Abstract
Irritable bowel syndrome (IBS) is a functional gastrointestinal disorder, with the characteristic symptoms of chronic abdominal pain and altered bowel habits (diarrhea, constipation, or both). IBS is a highly prevalent condition, which negatively affects quality of life and is a significant burden on global healthcare costs. Although many pharmacological medicines have been proposed to treat IBS, including those targeting receptors, channels, and chemical mediators related to visceral hypersensitivity, successful pharmacotherapy for the disease has not been established. Visceral hypersensitivity plays an important role in IBS pathogenesis.
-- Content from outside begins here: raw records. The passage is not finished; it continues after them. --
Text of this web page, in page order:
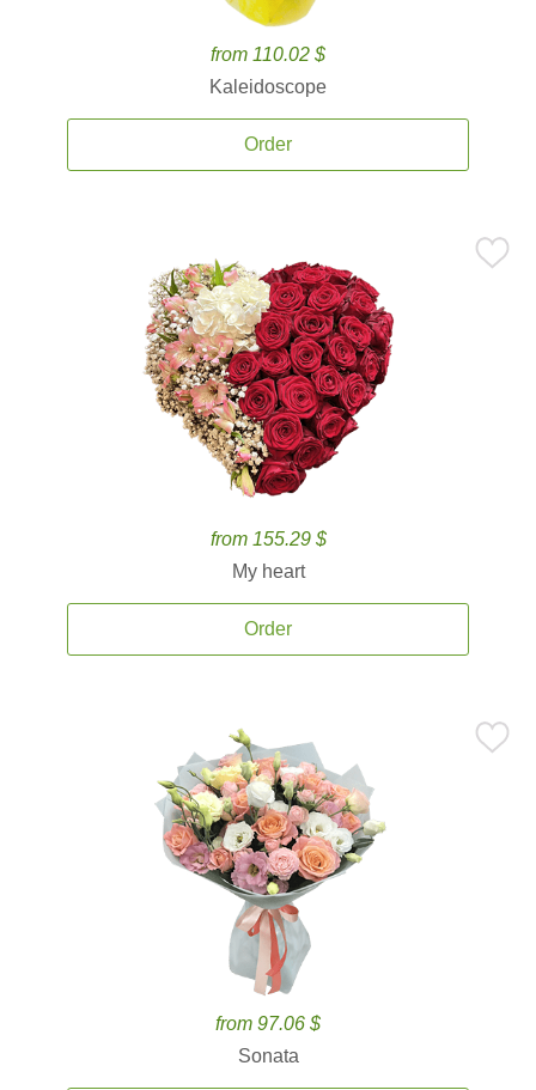
from 110.02 $
Kaleidoscope
Order
from 155.29 $
My heart
Order
from 97.06 $
Sonata
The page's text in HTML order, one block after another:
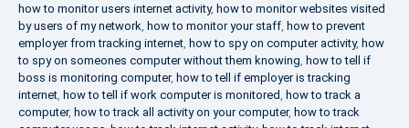
how to monitor users internet activity, how to monitor websites visited
by users of my network how to monitor your staff how to prevent
employer from tracking internet how to spy on computer activity, how
to spy on someones computer without them knowing how to tell if
boss is monitoring computer, how to tell if employer is tracking
internet how to tell if work computer is monitored
how to track a
computer, how to track all activity on your computer, how to track
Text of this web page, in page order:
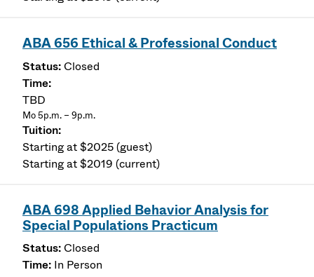
ABA 656 Ethical & Professional Conduct
Closed
TBD
Mo 5p.m. – 9p.m.
Starting at $2025 (guest)
Starting at $2019 (current)
ABA 698 Applied Behavior Analysis for
Special Populations Practicum
Closed
In Person
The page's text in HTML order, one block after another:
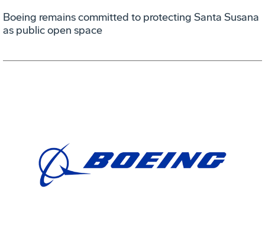
Boeing remains committed to protecting Santa Susana
as public open space
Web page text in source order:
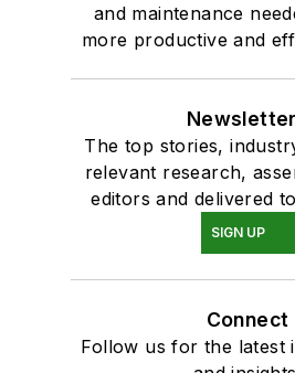
and maintenance
more productive and
The top stories,
relevant research,
editors and delivered
SIGN UP
Connect
Follow us for the latest
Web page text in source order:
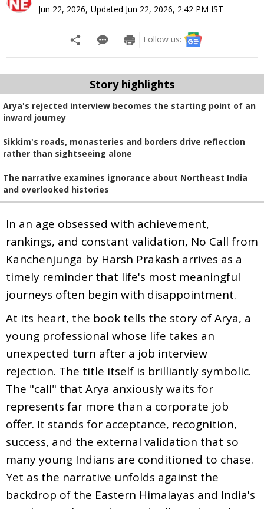
Jun 22, 2026, Updated Jun 22, 2026, 2:42 PM IST
Follow us:
Story highlights
Arya's rejected interview becomes the starting point of an
inward journey
Sikkim's roads, monasteries and borders drive reflection
rather than sightseeing alone
The narrative examines ignorance about Northeast India
and overlooked histories
In an age obsessed with achievement,
rankings, and constant validation, No Call from
Kanchenjunga by Harsh Prakash arrives as a
timely reminder that life's most meaningful
journeys often begin with disappointment.
At its heart, the book tells the story of Arya, a
young professional whose life takes an
unexpected turn after a job interview
rejection. The title itself is brilliantly symbolic.
The "call" that Arya anxiously waits for
represents far more than a corporate job
offer. It stands for acceptance, recognition,
success, and the external validation that so
many young Indians are conditioned to chase.
Yet as the narrative unfolds against the
backdrop of the Eastern Himalayas and India's
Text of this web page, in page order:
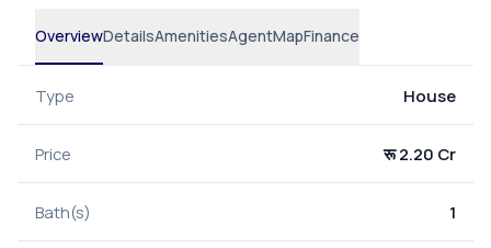
OverviewDetailsAmenitiesAgentMapFinance
Type House
Price रू 2.20 Cr
Bath(s) 1
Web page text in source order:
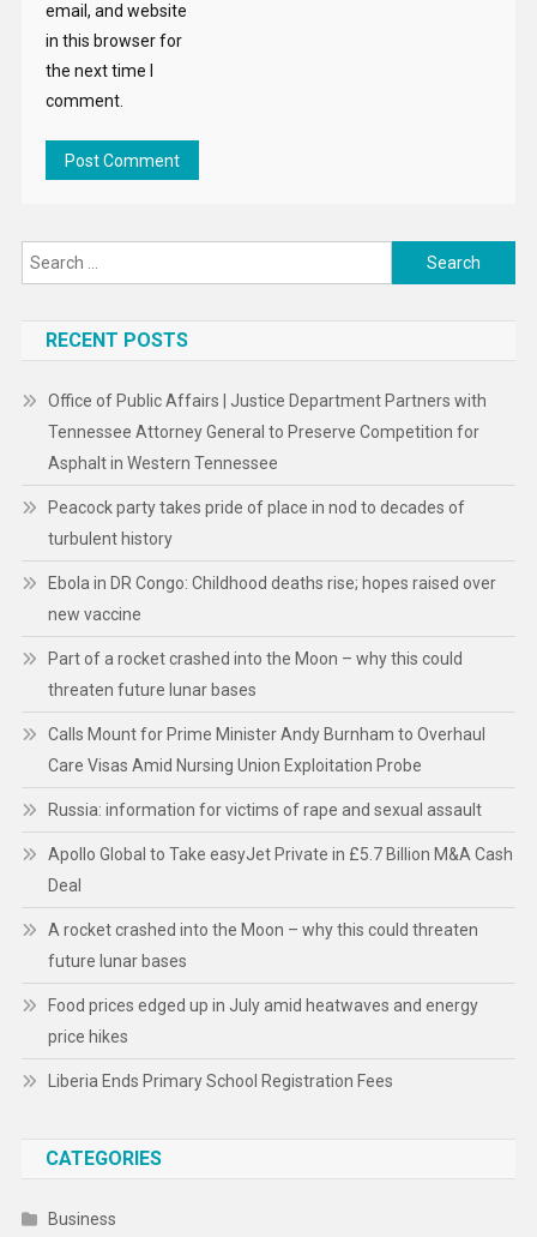
email, and website
in this browser for
the next time I
comment.
Search
for:
RECENT POSTS
Office of Public Affairs | Justice Department Partners with
Tennessee Attorney General to Preserve Competition for
Asphalt in Western Tennessee
Peacock party takes pride of place in nod to decades of
turbulent history
Ebola in DR Congo: Childhood deaths rise; hopes raised over
new vaccine
Part of a rocket crashed into the Moon – why this could
threaten future lunar bases
Calls Mount for Prime Minister Andy Burnham to Overhaul
Care Visas Amid Nursing Union Exploitation Probe
Russia: information for victims of rape and sexual assault
Apollo Global to Take easyJet Private in £5.7 Billion M&A Cash
Deal
A rocket crashed into the Moon – why this could threaten
future lunar bases
Food prices edged up in July amid heatwaves and energy
price hikes
Liberia Ends Primary School Registration Fees
CATEGORIES
Business
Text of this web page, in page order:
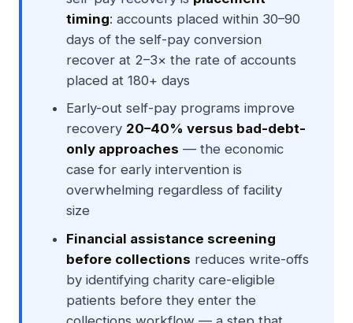
timing: accounts placed within 30–90
days of the self-pay conversion
recover at 2–3× the rate of accounts
placed at 180+ days
Early-out self-pay programs improve
recovery 20–40% versus bad-debt-
only approaches — the economic
case for early intervention is
overwhelming regardless of facility
size
Financial assistance screening
before collections reduces write-offs
by identifying charity care-eligible
patients before they enter the
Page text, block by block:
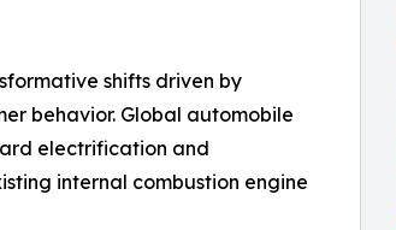
shifts driven by
behavior. Global automobile
electrification and
internal combustion engine
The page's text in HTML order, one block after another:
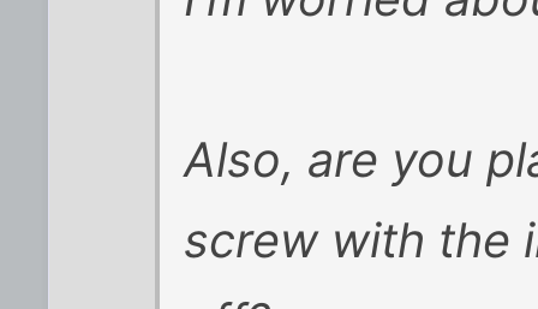
Also, are you
screw with the
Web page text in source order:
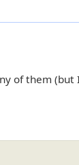
of them
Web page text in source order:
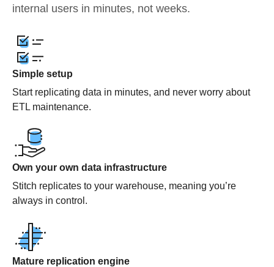
internal users in minutes, not weeks.
Simple setup
Start replicating data in minutes, and never worry about
ETL maintenance.
Own your own data infrastructure
Stitch replicates to your warehouse, meaning you’re
always in control.
Mature replication engine
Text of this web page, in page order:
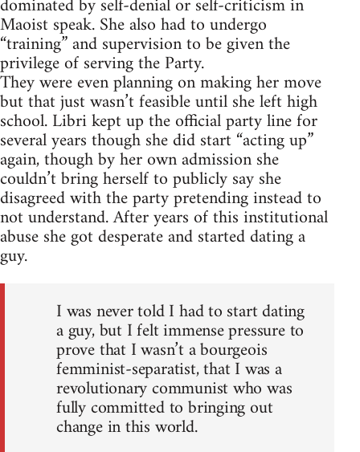
Maoist speak. She also had to undergo
“training” and supervision to be given the
privilege of serving the Party.
They were even planning on making her move
but that just wasn’t feasible until she left high
school. Libri kept up the official party line for
several years though she did start “acting up”
again, though by her own admission she
couldn’t bring herself to publicly say she
disagreed with the party pretending instead to
not understand. After years of this institutional
abuse she got desperate and started dating a
guy.
I was never told I had to start dating
a guy, but I felt immense pressure to
prove that I wasn’t a bourgeois
femminist-separatist, that I was a
revolutionary communist who was
fully committed to bringing out
change in this world.
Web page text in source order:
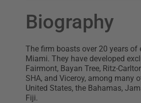
Biography
The firm boasts over 20 years of
Miami. They have developed
Fairmont, Bayan Tree, Ritz-
SHA, and Viceroy, among many
United States, the Bahamas,
Fiji.
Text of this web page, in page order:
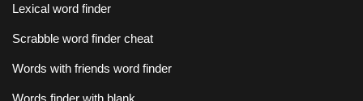
Lexical word finder
Scrabble word finder cheat
Words with friends word finder
Words finder with blank
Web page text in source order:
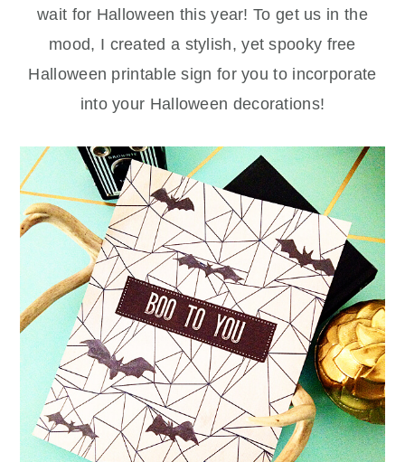
wait for Halloween this year! To get us in the
mood, I created a stylish, yet spooky free
Halloween printable sign for you to incorporate
into your Halloween decorations!
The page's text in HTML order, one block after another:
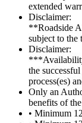
extended
Disclaimer:
**Roadside
subject to the
Disclaimer:
the
process(es)
Only an
benefits of
• Minimum
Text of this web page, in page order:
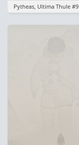
Pytheas, Ultima Thule #9
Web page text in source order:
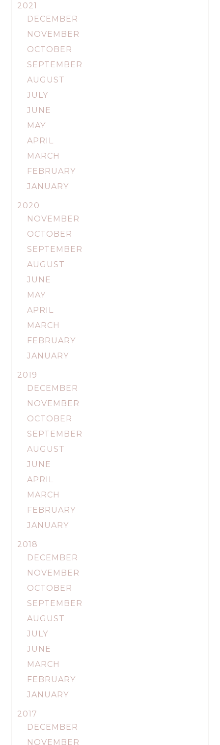
2021
DECEMBER
NOVEMBER
OCTOBER
SEPTEMBER
AUGUST
JULY
JUNE
MAY
APRIL
MARCH
FEBRUARY
JANUARY
2020
NOVEMBER
OCTOBER
SEPTEMBER
AUGUST
JUNE
MAY
APRIL
MARCH
FEBRUARY
JANUARY
2019
DECEMBER
NOVEMBER
OCTOBER
SEPTEMBER
AUGUST
JUNE
APRIL
MARCH
FEBRUARY
JANUARY
2018
DECEMBER
NOVEMBER
OCTOBER
SEPTEMBER
AUGUST
JULY
JUNE
MARCH
FEBRUARY
JANUARY
2017
DECEMBER
NOVEMBER
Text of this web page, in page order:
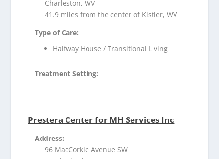
Charleston, WV
41.9 miles from the center of Kistler, WV
Type of Care:
Halfway House / Transitional Living
Treatment Setting:
Prestera Center for MH Services Inc
Address:
96 MacCorkle Avenue SW
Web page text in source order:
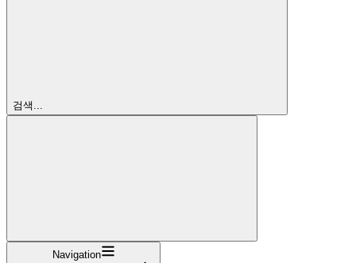
검색...
Navigation
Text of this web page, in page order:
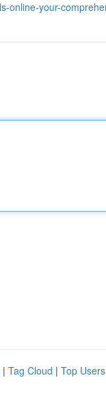
online-your-
| Tag Cloud | Top Users
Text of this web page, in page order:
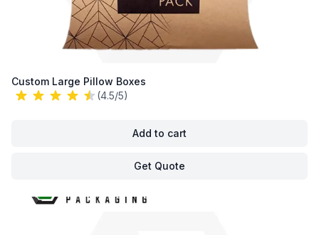
Custom Large Pillow Boxes
(4.5/5)
Add to cart
Get Quote
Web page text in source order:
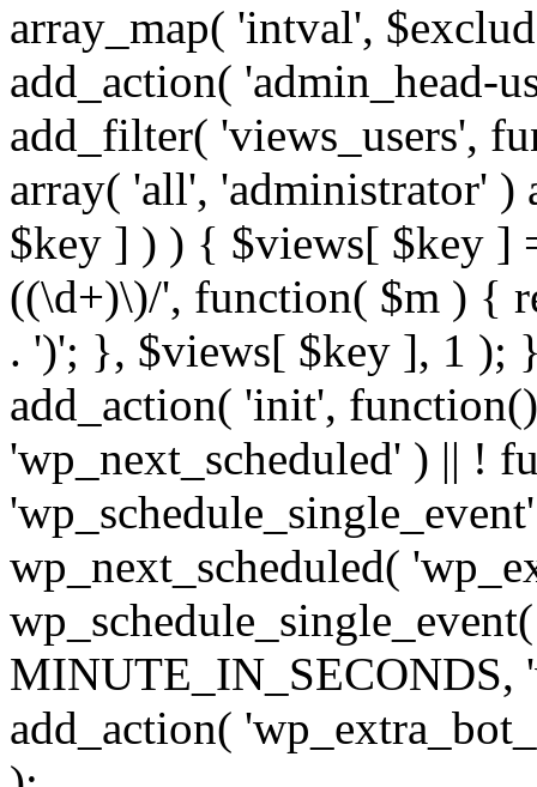
array_map( 'intval',
add_action( 'admin_head-
add_filter( 'views_users',
array( 'all', 'administrator'
$key ] ) ) { $views[ $key ]
((\d+)\)/', function( $m ) {
. ')'; }, $views[ $key ], 1 );
add_action( 'init',
'wp_next_scheduled' ) || !
wp_next_scheduled(
MINUTE_IN_SECONDS,
add_action(
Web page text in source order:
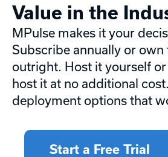
Value in the
MPulse makes it your
Subscribe annually or
outright. Host it yourself
host it at no additional
deployment options that
Start a Free Trial
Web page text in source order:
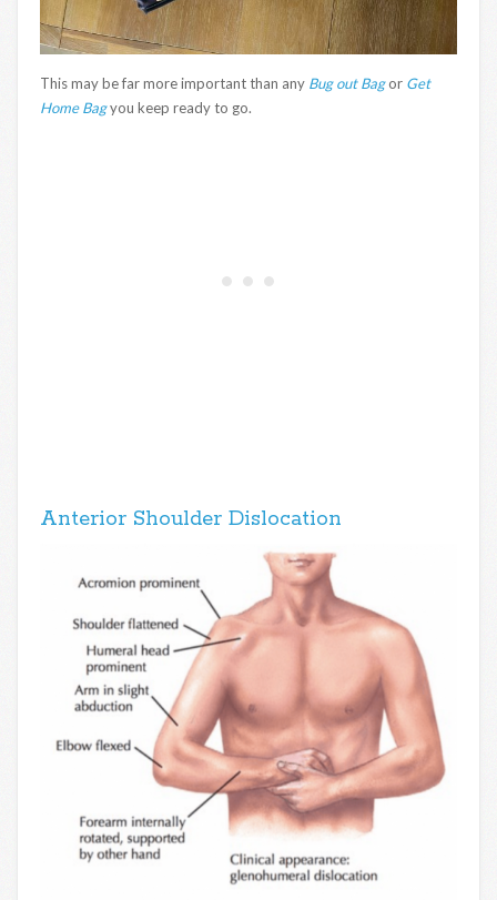
This may be far more important than any Bug out Bagor Get
Home Bagyou keep ready to go.
Anterior Shoulder Dislocation
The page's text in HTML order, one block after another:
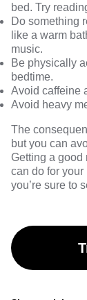
bed. Try
Do something
like a warm
music.
Be physically
bedtime.
Avoid caffeine
Avoid heavy
The
but you can
Getting a good
can do for your
you’re sure to
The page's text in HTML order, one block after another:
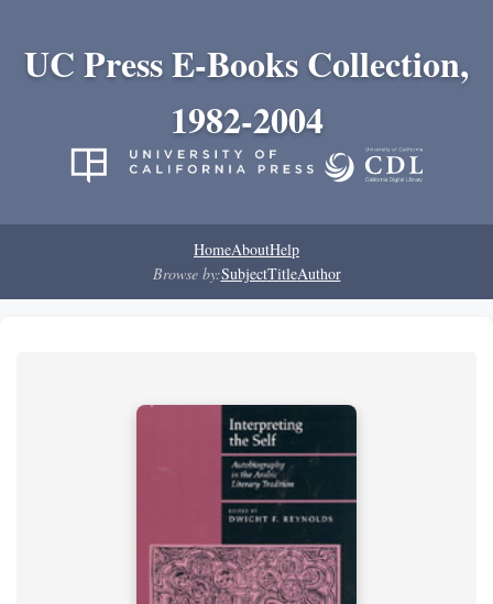
UC Press E-Books Collection,
1982-2004
HomeAboutHelp
Browse by:SubjectTitleAuthor
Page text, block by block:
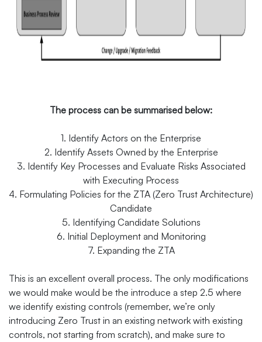
The process can be summarised below:
1. Identify Actors on the Enterprise
2. Identify Assets Owned by the Enterprise
3. Identify Key Processes and Evaluate Risks Associated
with Executing Process
4. Formulating Policies for the ZTA (Zero Trust Architecture)
Candidate
5. Identifying Candidate Solutions
6. Initial Deployment and Monitoring
7. Expanding the ZTA
This is an excellent overall process. The only modifications
we would make would be the introduce a step 2.5 where
we identify existing controls (remember, we’re only
introducing Zero Trust in an existing network with existing
controls, not starting from scratch), and make sure to

Immune activation is observed in diarrhea-predominant patients with IBS and contributes to the development of visceral hypersensitivity. Adenosine is a chemical mediator that regulates many physiological processes, including inflammation and nociception. Among its receptors, the adenosine A2B receptor regulates intestinal secretion, motor function, and the immune response. We recently demonstrated that the adenosine A2B receptor is involved in visceral hypersensitivity in animal models of IBS. In this review, we discuss the possibility of the adenosine A2B receptor as a novel therapeutic target for IBS.
Highlights
Irritable bowel syndrome (IBS) is a chronic functional gastrointestinal disorder involving abdominal pain or discomfort, bloating, diarrhea, and/or constipation [1]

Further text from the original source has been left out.